Work request :: Word for word, retype the tail of the data below, starting with the line that has "可以在不同的 LIF 类型上建立" and including the last line.

====================

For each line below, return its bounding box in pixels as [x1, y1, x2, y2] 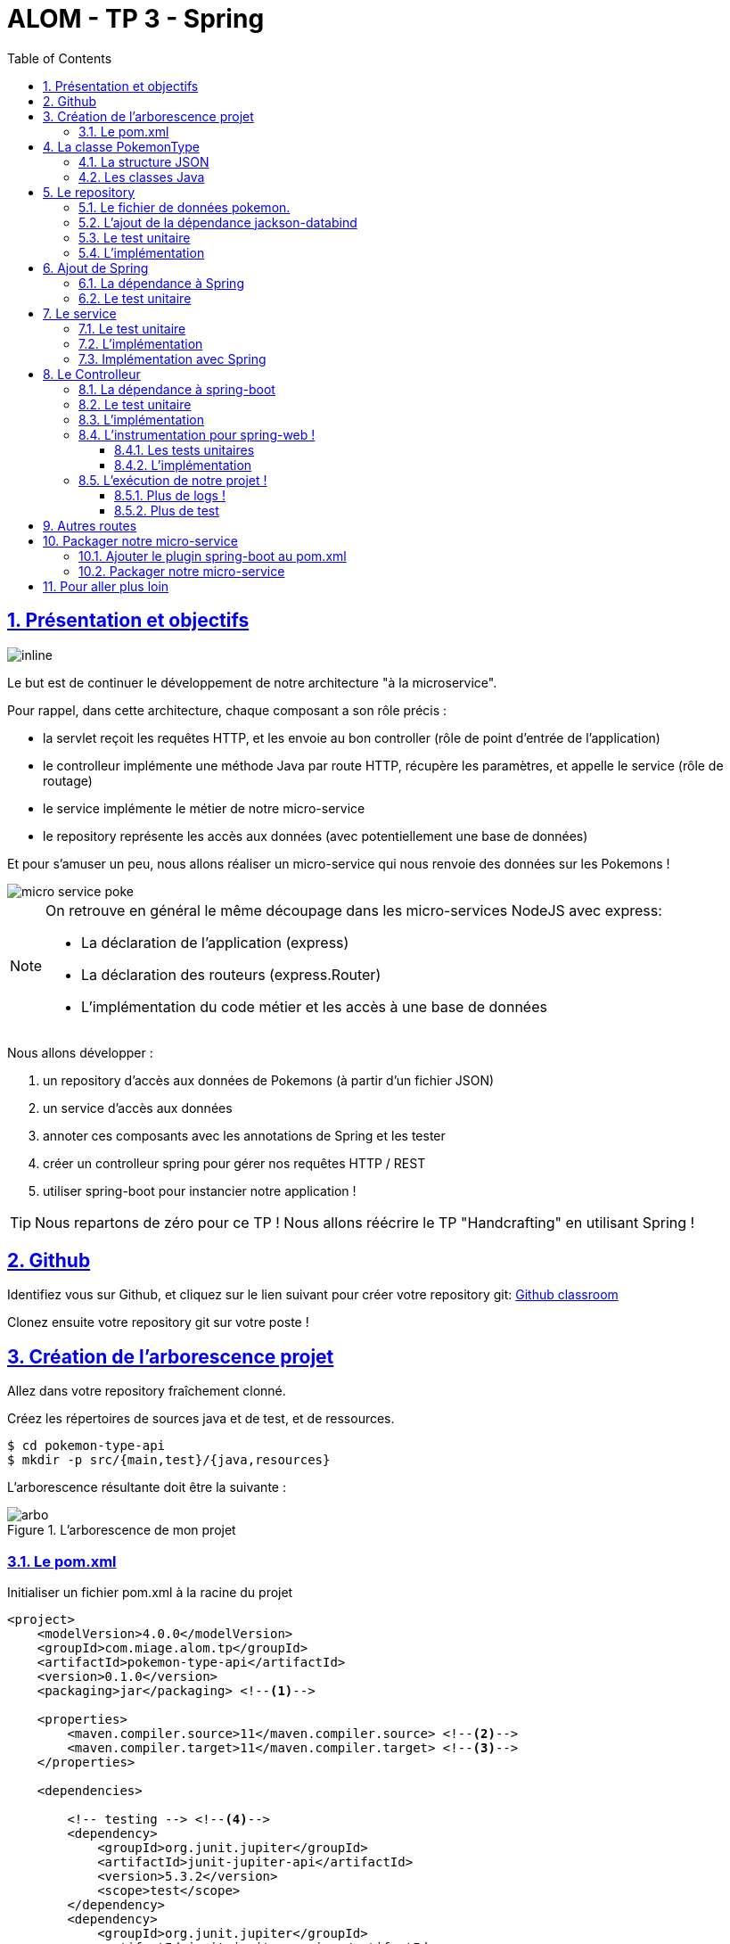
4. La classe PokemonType [43, 138, 200, 154]
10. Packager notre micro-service [43, 532, 238, 548]
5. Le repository [43, 184, 135, 200]
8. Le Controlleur [43, 366, 141, 382]
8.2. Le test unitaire [78, 396, 192, 412]
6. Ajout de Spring [43, 259, 149, 276]
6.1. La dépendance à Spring [78, 275, 244, 291]
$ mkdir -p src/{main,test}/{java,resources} [7, 1453, 331, 1468]
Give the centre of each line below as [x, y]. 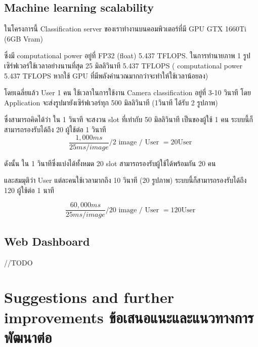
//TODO [18, 262]
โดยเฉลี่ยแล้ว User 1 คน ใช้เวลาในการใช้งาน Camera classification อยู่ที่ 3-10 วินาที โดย [127, 92]
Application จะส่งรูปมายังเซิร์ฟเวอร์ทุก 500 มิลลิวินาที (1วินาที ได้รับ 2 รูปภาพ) [111, 102]
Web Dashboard [47, 241]
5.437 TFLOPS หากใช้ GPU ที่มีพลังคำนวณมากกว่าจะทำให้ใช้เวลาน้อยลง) [106, 75]
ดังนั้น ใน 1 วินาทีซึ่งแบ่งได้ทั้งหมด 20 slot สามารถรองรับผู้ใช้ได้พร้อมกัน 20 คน [110, 163]
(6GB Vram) [24, 38]
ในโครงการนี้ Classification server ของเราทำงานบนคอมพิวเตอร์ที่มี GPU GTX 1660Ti [125, 29]
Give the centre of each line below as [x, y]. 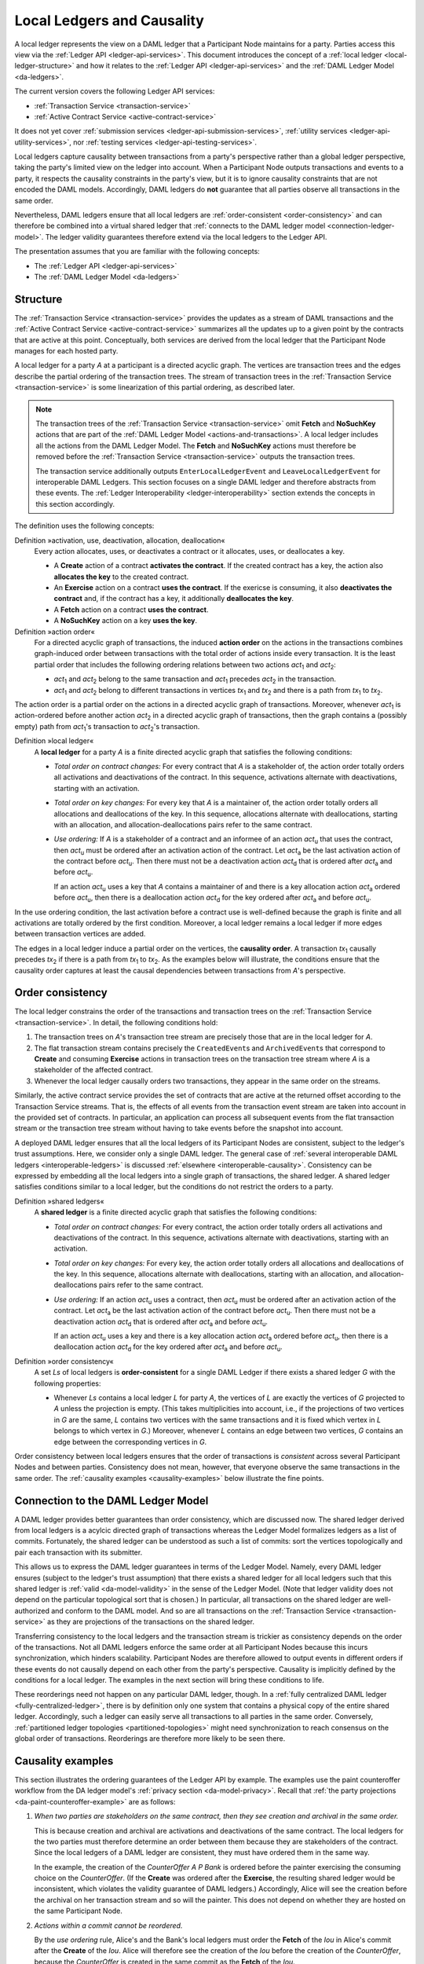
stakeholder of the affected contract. [93, 1070]
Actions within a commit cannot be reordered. [108, 1926]
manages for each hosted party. [66, 351]
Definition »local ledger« [54, 741]
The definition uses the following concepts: [84, 526]
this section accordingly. [75, 504]
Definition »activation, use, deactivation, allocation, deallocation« [120, 540]
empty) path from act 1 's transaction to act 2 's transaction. [107, 727]
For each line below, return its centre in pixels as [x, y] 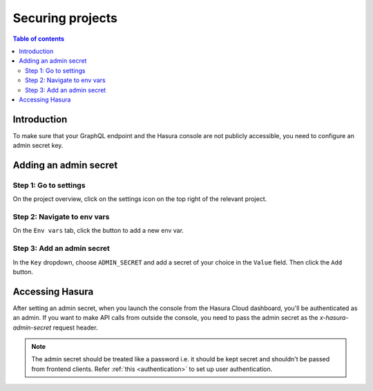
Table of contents [39, 39]
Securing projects [65, 18]
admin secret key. [38, 146]
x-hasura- [334, 318]
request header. [75, 327]
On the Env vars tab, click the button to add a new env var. [98, 231]
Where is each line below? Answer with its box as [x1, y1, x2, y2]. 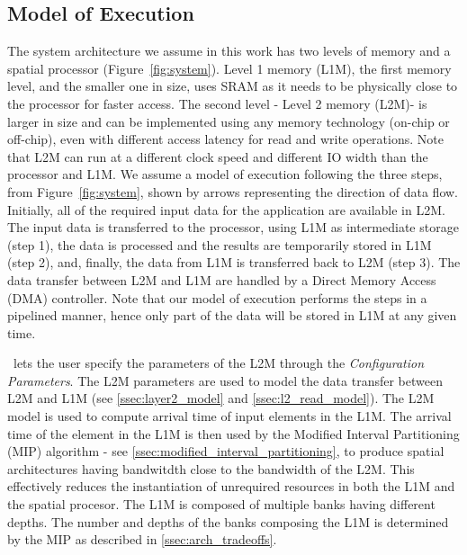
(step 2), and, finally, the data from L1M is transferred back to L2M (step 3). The [7, 253, 461, 272]
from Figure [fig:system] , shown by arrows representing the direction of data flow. [7, 182, 458, 201]
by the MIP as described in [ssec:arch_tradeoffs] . [7, 530, 277, 549]
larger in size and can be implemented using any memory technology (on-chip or [7, 112, 450, 130]
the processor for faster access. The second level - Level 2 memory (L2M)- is [7, 94, 427, 112]
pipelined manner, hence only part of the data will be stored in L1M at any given [7, 306, 457, 325]
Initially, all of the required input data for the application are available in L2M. [7, 200, 445, 219]
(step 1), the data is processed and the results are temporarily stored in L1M [7, 235, 432, 254]
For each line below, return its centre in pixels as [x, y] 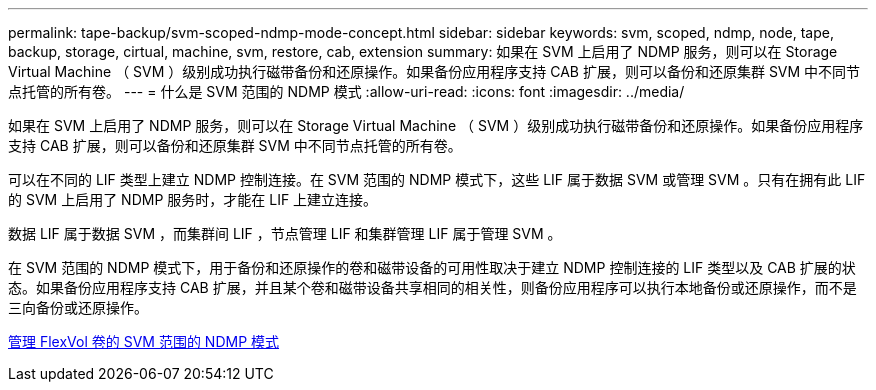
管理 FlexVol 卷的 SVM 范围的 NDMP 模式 [144, 341]
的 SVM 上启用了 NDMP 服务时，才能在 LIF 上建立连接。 [193, 199]
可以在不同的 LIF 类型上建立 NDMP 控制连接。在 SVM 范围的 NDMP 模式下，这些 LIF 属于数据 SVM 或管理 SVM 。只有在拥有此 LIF [437, 179]
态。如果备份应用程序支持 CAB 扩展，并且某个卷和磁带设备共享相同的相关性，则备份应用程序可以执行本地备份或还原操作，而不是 [432, 287]
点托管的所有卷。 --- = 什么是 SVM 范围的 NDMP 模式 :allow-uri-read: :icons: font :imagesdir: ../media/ [346, 91]
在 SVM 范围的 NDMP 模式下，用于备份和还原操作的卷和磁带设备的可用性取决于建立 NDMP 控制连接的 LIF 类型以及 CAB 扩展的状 [432, 267]
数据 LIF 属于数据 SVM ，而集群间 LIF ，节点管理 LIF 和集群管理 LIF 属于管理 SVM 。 [285, 233]
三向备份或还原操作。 [78, 307]

====================

Response to the task ::
可以在不同的 LIF 类型上建立 NDMP 控制连接。在 SVM 范围的 NDMP 模式下，这些 LIF 属于数据 SVM 或管理 SVM 。只有在拥有此 LIF [437, 179]
态。如果备份应用程序支持 CAB 扩展，并且某个卷和磁带设备共享相同的相关性，则备份应用程序可以执行本地备份或还原操作，而不是 [432, 287]
点托管的所有卷。 --- = 什么是 SVM 范围的 NDMP 模式 :allow-uri-read: :icons: font :imagesdir: ../media/ [346, 91]
在 SVM 范围的 NDMP 模式下，用于备份和还原操作的卷和磁带设备的可用性取决于建立 NDMP 控制连接的 LIF 类型以及 CAB 扩展的状 [432, 267]
数据 LIF 属于数据 SVM ，而集群间 LIF ，节点管理 LIF 和集群管理 LIF 属于管理 SVM 。 [285, 233]
三向备份或还原操作。 [78, 307]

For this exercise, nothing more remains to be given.